§ **Exercise goal**: Using the records below, give again exactly the lines from the line that contains "Expertise and Experience" through the line that contains "machinery relocations to", both ends included, and only those.

**** Provided material

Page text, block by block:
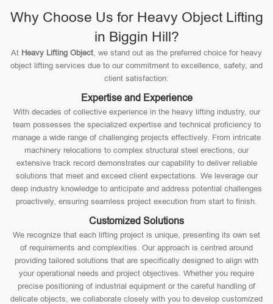
Why Choose Us for Heavy Object Lifting
in Biggin Hill?
At Heavy Lifting Object, we stand out as the preferred choice for heavy
object lifting services due to our commitment to excellence, safety, and
client satisfaction:
Expertise and Experience
With decades of collective experience in the heavy lifting industry, our
team possesses the specialized expertise and technical proficiency to
manage a wide range of challenging projects effectively. From intricate
machinery relocations to complex structural steel erections, our
extensive track record demonstrates our capability to deliver reliable
solutions that meet and exceed client expectations. We leverage our
deep industry knowledge to anticipate and address potential challenges
proactively, ensuring seamless project execution from start to finish.
Customized Solutions
We recognize that each lifting project is unique, presenting its own set
of requirements and complexities. Our approach is centred around
providing tailored solutions that are specifically designed to align with
your operational needs and project objectives. Whether you require
precise positioning of industrial equipment or the careful handling of
delicate objects, we collaborate closely with you to develop customized
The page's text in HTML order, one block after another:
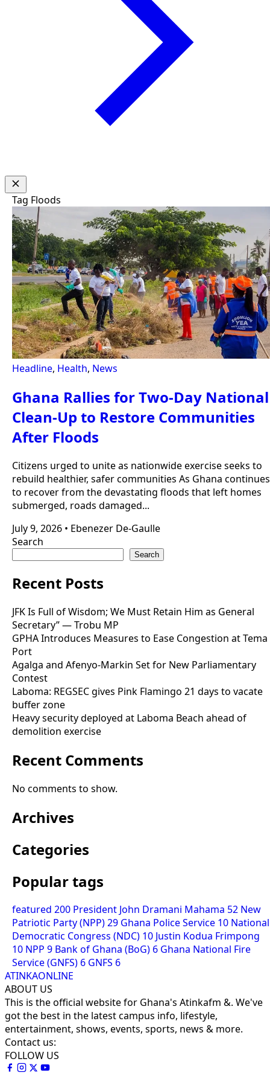
Tag Floods
Headline, Health, News
Ghana Rallies for Two-Day National
Clean-Up to Restore Communities
After Floods
Citizens urged to unite as nationwide exercise seeks to
rebuild healthier, safer communities As Ghana continues
to recover from the devastating floods that left homes
submerged, roads damaged...
July 9, 2026 • Ebenezer De-Gaulle
Search
Search
Recent Posts
JFK Is Full of Wisdom; We Must Retain Him as General
Secretary” — Trobu MP
GPHA Introduces Measures to Ease Congestion at Tema
Port
Agalga and Afenyo-Markin Set for New Parliamentary
Contest
Laboma: REGSEC gives Pink Flamingo 21 days to vacate
buffer zone
Heavy security deployed at Laboma Beach ahead of
demolition exercise
Recent Comments
No comments to show.
Archives
Categories
Popular tags
featured 200 President John Dramani Mahama 52 New
Patriotic Party (NPP)29 Ghana Police Service 10 National
Democratic Congress (NDC) 10 Justin Kodua Frimpong
10 NPP 9 Bank of Ghana (BoG) 6 Ghana National Fire
Service (GNFS) 6 GNFS 6
ATINKAONLINE
ABOUT US
This is the official website for Ghana's Atinkafm &. We've
got the best in the latest campus info, lifestyle,
entertainment, shows, events, sports, news & more.
Contact us:
FOLLOW US

********

§ **Final answer**:
Expertise and Experience
With decades of collective experience in the heavy lifting industry, our
team possesses the specialized expertise and technical proficiency to
manage a wide range of challenging projects effectively. From intricate
machinery relocations to complex structural steel erections, our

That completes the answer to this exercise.